The answer to the first question, as you might expect given this blog post’s topic, is yes! Starting in the Summer of 2025, two of us CAP fellows began working with the MSU Forensic Anthropology Lab (MSUFAL), where we received training, from Dr. Carolyn Isaac, in using an x-ray machine. The training consisted of two major components: an online “Clinical X-Ray Radiation Safety” module as well as an in-person “Site-Specific Safety Training.” The online training was broad, focusing on the hazards inherent in radiological work, while the site-specific training taught us about actually operating the machine and adjusting its settings based upon our needs. After completing our training, we each received a dosimeter badge: a small device that tracks how much radiation exposure a person experiences while working with x-ray machines or other substances that emit radiation. These ensure our safety––and are also a satisfying material symbol of the training we underwent in order to delve into this project.

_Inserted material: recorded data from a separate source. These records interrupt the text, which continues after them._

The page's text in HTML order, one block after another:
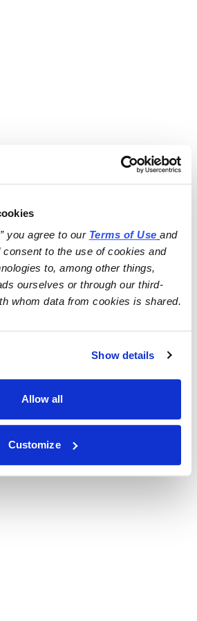
you agree to our Terms of Use
and
consent to the use of cookies and
to, among other things,
ourselves or through our third-
whom data from cookies is shared.
Show details
Allow all
Customize
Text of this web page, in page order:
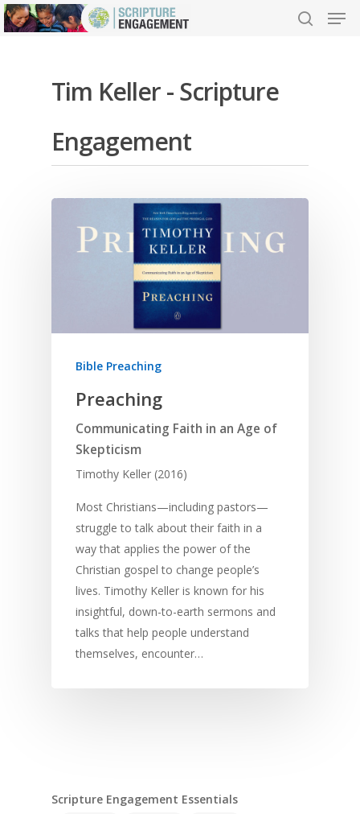
Hit enter to search or ESC to close
Tim Keller - Scripture
Engagement
Bible Preaching
Preaching
Communicating Faith in an Age of
Skepticism
Timothy Keller (2016)
Most Christians—including pastors—
struggle to talk about their faith in a
way that applies the power of the
Christian gospel to change people’s
lives. Timothy Keller is known for his
insightful, down-to-earth sermons and
talks that help people understand
themselves, encounter…
Scripture Engagement Essentials

We should probably take a moment to explain the reasoning behind using radiography on metal artifacts. In archaeological contexts, metal artifacts often rust over by the time that archaeologists uncover them in the field. While this rust can preserve the general shape of the object (and often times the object itself), it can also lead to the misidentification of artifacts during lab analysis. For instance, we may say that a ferrous metal object is one thing (like a nail), when in reality it is a completely different object. An additional concern is the fact that archaeologists generally collect more items than they actually need, presenting storage problems. For example, not every nail collected needs to be stored in a collection, especially if there are already many examples of that specific type of nail within the collection. X-raying the ferrous metal objects can help solve both of these problems by revealing what an object is––which then informs and impacts our conservation and collection efforts. 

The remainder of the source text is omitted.